Billy Joel (Piano Man): “Son can you play me a memory? I’m not really sure how it goes. But it’s sad and it’s sweet and I knew it complete when I wore a younger man’s clothes.”

The Beatles (When I’m 64): “Send me a postcard, drop me a line, stating point of view. Indicate precisely what you mean to say. Yours sincerely, wasting away.”

Eagles (After the Thrill is Gone): “Time passes and you must move on. Half the distance takes you twice as long.
So you keep on singing for the sake of the song. After the thrill is gone.”

Elton John (Don’t Let the Sun Go Down on Me): “Don’t let the sun go down on me. Although I search myself, it’s always someone else I see. I’d just allow a fragrant of your life to wander free. But losing everything is like the sun going down on me.”

Pink Floyd (Time): “So you run and you run to catch up with the sun but it’s sinking. Racing around to come up behind you again.The sun is the same in a relative way but you’re older. Shorter of breath one day closer to death.”  

Death and one’s legacy:

Queen (The Show Must Go On): “My soul is painted like the wings of butterflies. Fairy tales of yesterday will grow but never die. I can fly my friends. Ooh, I’ll top the bill, I’ll overkill.
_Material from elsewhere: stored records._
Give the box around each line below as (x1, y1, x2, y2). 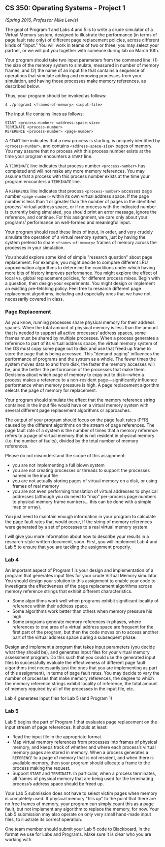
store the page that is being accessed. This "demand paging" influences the (5, 351, 160, 357)
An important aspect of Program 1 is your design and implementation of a (5, 567, 154, 573)
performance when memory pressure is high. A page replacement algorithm (5, 382, 160, 388)
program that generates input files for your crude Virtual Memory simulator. (5, 573, 158, 579)
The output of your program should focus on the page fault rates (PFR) (5, 417, 149, 423)
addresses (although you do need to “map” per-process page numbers (12, 494, 157, 500)
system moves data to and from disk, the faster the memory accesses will (5, 361, 155, 367)
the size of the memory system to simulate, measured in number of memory (5, 62, 159, 68)
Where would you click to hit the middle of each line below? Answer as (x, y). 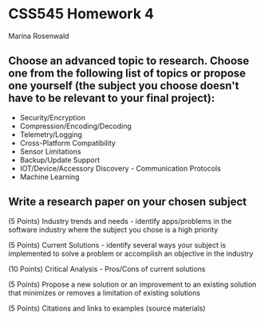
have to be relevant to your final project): (112, 98)
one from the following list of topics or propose (127, 74)
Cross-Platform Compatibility (67, 143)
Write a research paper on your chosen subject (128, 202)
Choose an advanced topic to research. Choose (129, 61)
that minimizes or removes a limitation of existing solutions (104, 292)
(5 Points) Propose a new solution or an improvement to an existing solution (132, 284)
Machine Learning (49, 177)

I have to find the will to carry on.” 

Eric Clapton (Tears from Heaven): “Would you know my name if I saw you in heaven? Would it be the same if I saw you in heaven?”

The Who ( My Generation): “I hope I die before I get old.”

Jim Croce (Time in a Bottle): “If I could make days last forever. If words could make wishes come true. I’d save every day like a treasure and again, I would spend them with you.”

The Beatles (The End): “And in the end, the love you take is equal to the love you make.”

Brilliant inspiring stuff that I expect folks will still be singing 50 years from now!